((

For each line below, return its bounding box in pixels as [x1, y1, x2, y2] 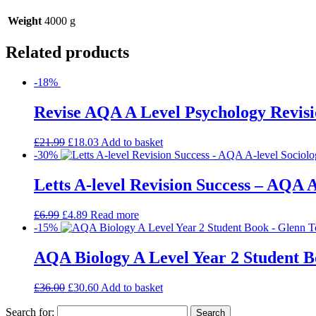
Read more [90, 208, 139, 221]
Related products [6, 43, 129, 62]
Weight [8, 14, 42, 27]
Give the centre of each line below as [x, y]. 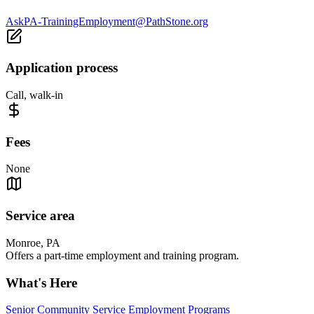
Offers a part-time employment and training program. [122, 255]
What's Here [41, 282]
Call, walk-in [34, 95]
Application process [62, 68]
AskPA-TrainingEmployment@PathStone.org [107, 21]
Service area [40, 216]
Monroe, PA [33, 243]
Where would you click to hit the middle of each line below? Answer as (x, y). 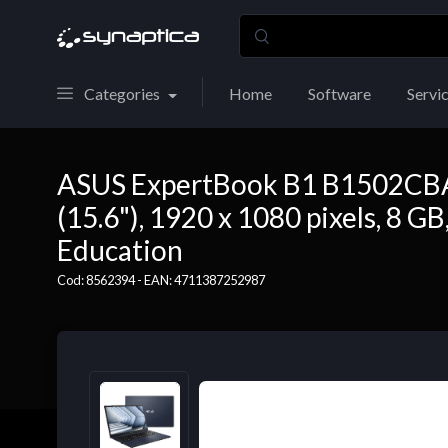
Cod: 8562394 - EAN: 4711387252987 (161, 280)
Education (120, 250)
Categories (122, 93)
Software (339, 93)
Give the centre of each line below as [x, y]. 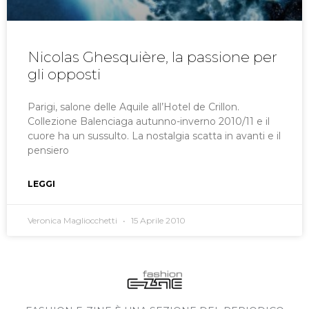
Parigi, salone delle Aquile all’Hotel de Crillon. [133, 107]
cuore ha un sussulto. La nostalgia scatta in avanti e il [154, 136]
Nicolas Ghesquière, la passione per [152, 57]
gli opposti [64, 74]
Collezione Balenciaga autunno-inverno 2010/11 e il [149, 122]
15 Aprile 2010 [157, 221]
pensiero [48, 151]
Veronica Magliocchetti [73, 221]
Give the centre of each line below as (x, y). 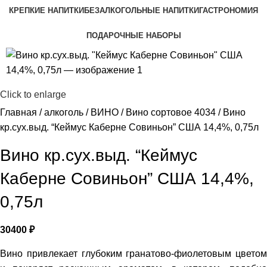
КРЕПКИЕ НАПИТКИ (46, 10)
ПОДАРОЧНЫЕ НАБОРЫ (133, 35)
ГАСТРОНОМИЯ (229, 10)
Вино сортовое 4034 (172, 113)
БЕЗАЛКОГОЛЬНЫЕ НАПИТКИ (142, 10)
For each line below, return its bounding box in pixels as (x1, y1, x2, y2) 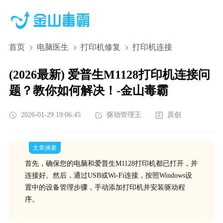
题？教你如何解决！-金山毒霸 (8, 84, 168, 97)
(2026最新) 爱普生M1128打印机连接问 (8, 68, 210, 81)
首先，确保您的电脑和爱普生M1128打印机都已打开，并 (24, 160, 198, 167)
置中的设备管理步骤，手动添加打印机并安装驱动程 (24, 184, 185, 191)
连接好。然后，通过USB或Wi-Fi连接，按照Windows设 (24, 172, 192, 179)
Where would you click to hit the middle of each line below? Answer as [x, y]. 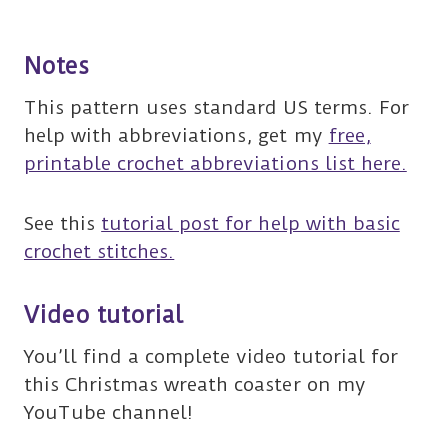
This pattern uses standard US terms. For [216, 107]
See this [63, 223]
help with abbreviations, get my [176, 135]
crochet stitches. [99, 251]
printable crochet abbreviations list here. [215, 163]
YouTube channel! [109, 412]
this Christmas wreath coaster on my [195, 384]
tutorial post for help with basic [250, 223]
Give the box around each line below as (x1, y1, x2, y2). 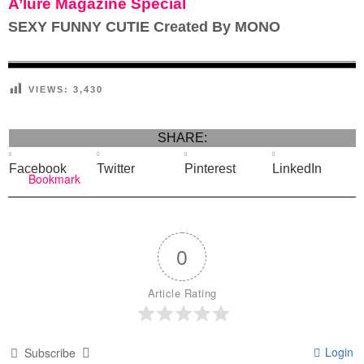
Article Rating (147, 285, 217, 301)
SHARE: (158, 130, 207, 145)
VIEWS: (28, 84, 69, 94)
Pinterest (184, 161, 236, 175)
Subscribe (24, 344, 76, 362)
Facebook (9, 161, 67, 175)
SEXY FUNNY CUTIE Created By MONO (8, 19, 280, 35)
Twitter (97, 161, 135, 175)
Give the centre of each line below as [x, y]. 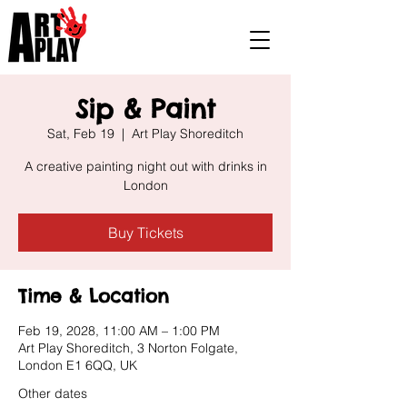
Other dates [53, 393]
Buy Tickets [145, 233]
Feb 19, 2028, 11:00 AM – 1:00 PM [119, 331]
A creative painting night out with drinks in [145, 166]
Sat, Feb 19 [81, 134]
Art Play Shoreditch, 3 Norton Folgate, [128, 348]
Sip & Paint [145, 109]
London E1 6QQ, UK [78, 365]
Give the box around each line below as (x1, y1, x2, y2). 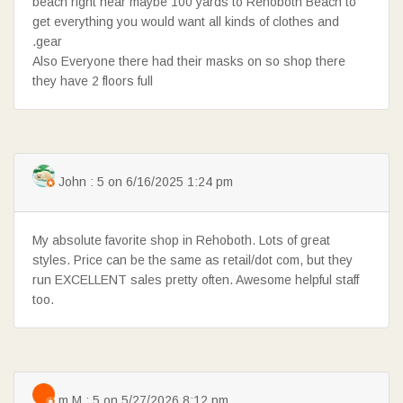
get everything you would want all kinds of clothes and (32, 14, 339, 30)
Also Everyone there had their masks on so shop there (32, 54, 345, 69)
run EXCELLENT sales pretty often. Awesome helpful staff (32, 273, 359, 288)
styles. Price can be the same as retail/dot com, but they (32, 253, 353, 268)
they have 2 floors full (32, 74, 153, 89)
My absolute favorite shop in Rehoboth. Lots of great (32, 233, 330, 248)
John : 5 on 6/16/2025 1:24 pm (55, 175, 233, 190)
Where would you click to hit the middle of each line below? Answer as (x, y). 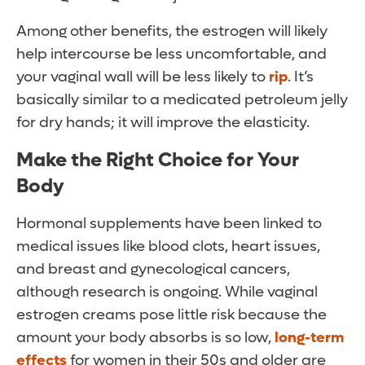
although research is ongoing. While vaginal (167, 292)
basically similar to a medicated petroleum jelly (182, 100)
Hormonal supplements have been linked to (169, 224)
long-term (309, 338)
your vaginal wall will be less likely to (143, 77)
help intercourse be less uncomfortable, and (172, 55)
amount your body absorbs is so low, (145, 338)
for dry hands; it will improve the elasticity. (163, 123)
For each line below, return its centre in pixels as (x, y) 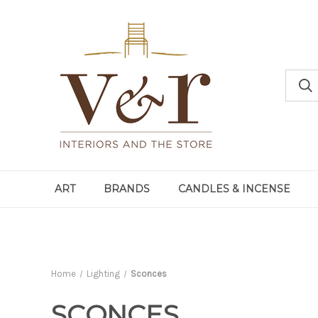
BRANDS (127, 189)
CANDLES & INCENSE (235, 189)
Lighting (103, 274)
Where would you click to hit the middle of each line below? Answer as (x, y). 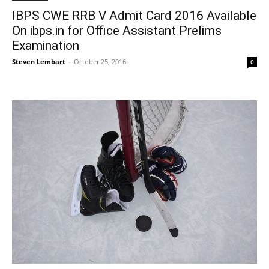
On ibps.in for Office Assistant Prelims (117, 31)
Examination (46, 46)
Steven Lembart (39, 62)
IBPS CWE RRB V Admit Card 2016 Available (134, 16)
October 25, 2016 (100, 62)

))

» **TO DO**: Look through the listing above and count the lines where the string "vaginal" appears. Report the number only.

» **OUTPUT OF THE EXERCISE**: 2